--- DATA SHOWN ---
*** Begin section ***

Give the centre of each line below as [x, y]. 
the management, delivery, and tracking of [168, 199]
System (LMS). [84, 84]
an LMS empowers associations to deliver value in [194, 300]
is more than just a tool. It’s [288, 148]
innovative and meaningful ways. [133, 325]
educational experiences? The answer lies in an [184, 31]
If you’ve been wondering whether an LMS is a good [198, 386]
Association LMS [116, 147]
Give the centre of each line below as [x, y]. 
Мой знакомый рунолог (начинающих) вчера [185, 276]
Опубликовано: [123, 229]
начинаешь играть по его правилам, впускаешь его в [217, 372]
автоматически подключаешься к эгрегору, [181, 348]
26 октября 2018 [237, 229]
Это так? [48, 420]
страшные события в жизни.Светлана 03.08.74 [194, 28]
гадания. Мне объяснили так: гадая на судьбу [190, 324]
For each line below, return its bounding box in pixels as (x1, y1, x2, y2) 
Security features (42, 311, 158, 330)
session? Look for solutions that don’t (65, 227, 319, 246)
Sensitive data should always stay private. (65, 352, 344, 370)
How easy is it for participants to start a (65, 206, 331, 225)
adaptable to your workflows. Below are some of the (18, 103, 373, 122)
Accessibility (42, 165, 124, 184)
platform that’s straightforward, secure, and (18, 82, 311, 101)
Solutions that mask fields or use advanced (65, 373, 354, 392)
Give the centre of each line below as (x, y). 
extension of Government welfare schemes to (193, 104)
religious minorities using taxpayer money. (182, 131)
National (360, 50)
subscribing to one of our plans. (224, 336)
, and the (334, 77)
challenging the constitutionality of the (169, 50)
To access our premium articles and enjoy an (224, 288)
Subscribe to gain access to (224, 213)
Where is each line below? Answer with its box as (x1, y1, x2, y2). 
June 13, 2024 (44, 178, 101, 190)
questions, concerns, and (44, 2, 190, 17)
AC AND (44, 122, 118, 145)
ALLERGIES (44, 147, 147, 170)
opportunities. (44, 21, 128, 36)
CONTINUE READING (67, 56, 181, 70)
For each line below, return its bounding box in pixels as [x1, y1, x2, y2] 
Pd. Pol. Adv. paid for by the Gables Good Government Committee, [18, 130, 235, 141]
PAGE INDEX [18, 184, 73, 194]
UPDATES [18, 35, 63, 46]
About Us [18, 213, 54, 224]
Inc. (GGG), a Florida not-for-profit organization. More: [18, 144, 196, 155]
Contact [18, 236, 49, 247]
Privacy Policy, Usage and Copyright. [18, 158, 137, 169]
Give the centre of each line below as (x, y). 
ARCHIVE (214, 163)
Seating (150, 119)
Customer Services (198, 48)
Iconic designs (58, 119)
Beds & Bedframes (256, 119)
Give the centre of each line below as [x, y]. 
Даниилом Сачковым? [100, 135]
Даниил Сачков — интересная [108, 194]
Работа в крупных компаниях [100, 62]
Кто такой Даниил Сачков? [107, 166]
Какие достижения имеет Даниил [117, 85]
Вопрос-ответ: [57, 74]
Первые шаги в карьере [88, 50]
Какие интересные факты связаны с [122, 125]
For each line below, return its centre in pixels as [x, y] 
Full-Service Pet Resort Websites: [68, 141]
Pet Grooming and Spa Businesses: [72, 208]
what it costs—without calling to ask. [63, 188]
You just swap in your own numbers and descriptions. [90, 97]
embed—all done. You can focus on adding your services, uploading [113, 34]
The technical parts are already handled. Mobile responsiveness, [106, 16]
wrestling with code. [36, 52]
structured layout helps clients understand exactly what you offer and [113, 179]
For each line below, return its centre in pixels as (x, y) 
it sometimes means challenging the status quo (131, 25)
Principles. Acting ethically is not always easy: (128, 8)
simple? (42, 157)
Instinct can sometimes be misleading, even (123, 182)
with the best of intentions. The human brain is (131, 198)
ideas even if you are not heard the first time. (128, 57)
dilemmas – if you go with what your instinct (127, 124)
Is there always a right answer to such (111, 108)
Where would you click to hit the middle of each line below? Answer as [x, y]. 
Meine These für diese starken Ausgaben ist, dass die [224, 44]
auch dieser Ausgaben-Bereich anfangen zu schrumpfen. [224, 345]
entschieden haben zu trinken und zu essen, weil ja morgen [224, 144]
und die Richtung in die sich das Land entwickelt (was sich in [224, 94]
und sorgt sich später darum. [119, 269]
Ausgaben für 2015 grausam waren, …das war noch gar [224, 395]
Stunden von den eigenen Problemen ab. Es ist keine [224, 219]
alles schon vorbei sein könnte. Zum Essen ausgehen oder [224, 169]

*** End section ***

--- EXERCISE AIM ---
Since only part of the listing is wanted, copy exactly the lines from the one holding "How easy is" to the one holding "Where is each", both included.

--- TASK OUTPUT ---
How easy is it for participants to start a (65, 206, 331, 225)
adaptable to your workflows. Below are some of the (18, 103, 373, 122)
Accessibility (42, 165, 124, 184)
platform that’s straightforward, secure, and (18, 82, 311, 101)
Solutions that mask fields or use advanced (65, 373, 354, 392)
Give the centre of each line below as (x, y). 
extension of Government welfare schemes to (193, 104)
religious minorities using taxpayer money. (182, 131)
National (360, 50)
subscribing to one of our plans. (224, 336)
, and the (334, 77)
challenging the constitutionality of the (169, 50)
To access our premium articles and enjoy an (224, 288)
Subscribe to gain access to (224, 213)
Where is each line below? Answer with its box as (x1, y1, x2, y2). 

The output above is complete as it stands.